Daily: Basch gets Spike's Ultra mixed with some Hill's Science Diet Grain Free cat food.

Treats: Meal worms, crickets, chicken and gravy baby food. I tried giving him some sweet potato baby food and pea baby food, but he just gave me a look like "woman, you trying to poison me?!" and walked away.  I guess he's not a veggie type of hedgie. I also tried to give him bannana, but much like Skullmageddon, he did not care about it. He sort of liked the strawberry I let him try though.


----------



## ceopet (Sep 20, 2013)

For a while I was feeding Blue Buffalo wilderness kitten, with Caster and pollux organix kitten, Wellness healthy weight, and Royal Canin babycat. 

I had to switch it up though because dumb Royal Canin stopped making the baby cat then right after Wellness changed their formula and my hedgie stopped eating it. It took me forever to find a third food she liked which turned out to be Nutro healthy weight. (which has 11% fiber if you guys are looking for more fiber in your hedgies diet) 
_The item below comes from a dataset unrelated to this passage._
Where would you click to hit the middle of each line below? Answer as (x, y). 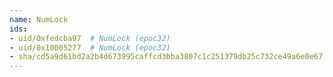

But I was getting annoyed with trying to fuss with the food, then hearing about cats getting sick on BB so I have been feeding her a semi raw diet now for a couple of weeks I think now. 

I got Natures Varity bites, both the Chicken and duck. The way I feed it is Put a spoon full of the NV into an Ice cube tray and mix with two kinds of baby food (Turkey and veggie, sweet potato, mixed veggie, apples and chicken are all ones that seem to go over well) and fill it to the top so it freezes well. Stick them in freezer till the feeze toegether and then transfer to freezer bag I grab a cube for her every night, I break it up in to smaller peices while it's still really hard and put it in her cage not directly under her CHE, she always eats that in less than two hours. 

Some nights I also give her a beef meat ball, which I sneak veggie baby food and finely chopped spinich into and she gobbles these down also. Some nights she will get some scrambled egg with veggies mixed in it, she likes the egg but if she doesn't like the type of veg she'll only nibble around them, green beans go over well served this way. 

I still leave kibble in her cage in case she is still hungry when she is done with her raw food but she'll only eat a few peices if any. 

I also give her six meal worms nightly, which I will skip a day if I notice her poop looking too hard and dark.


----------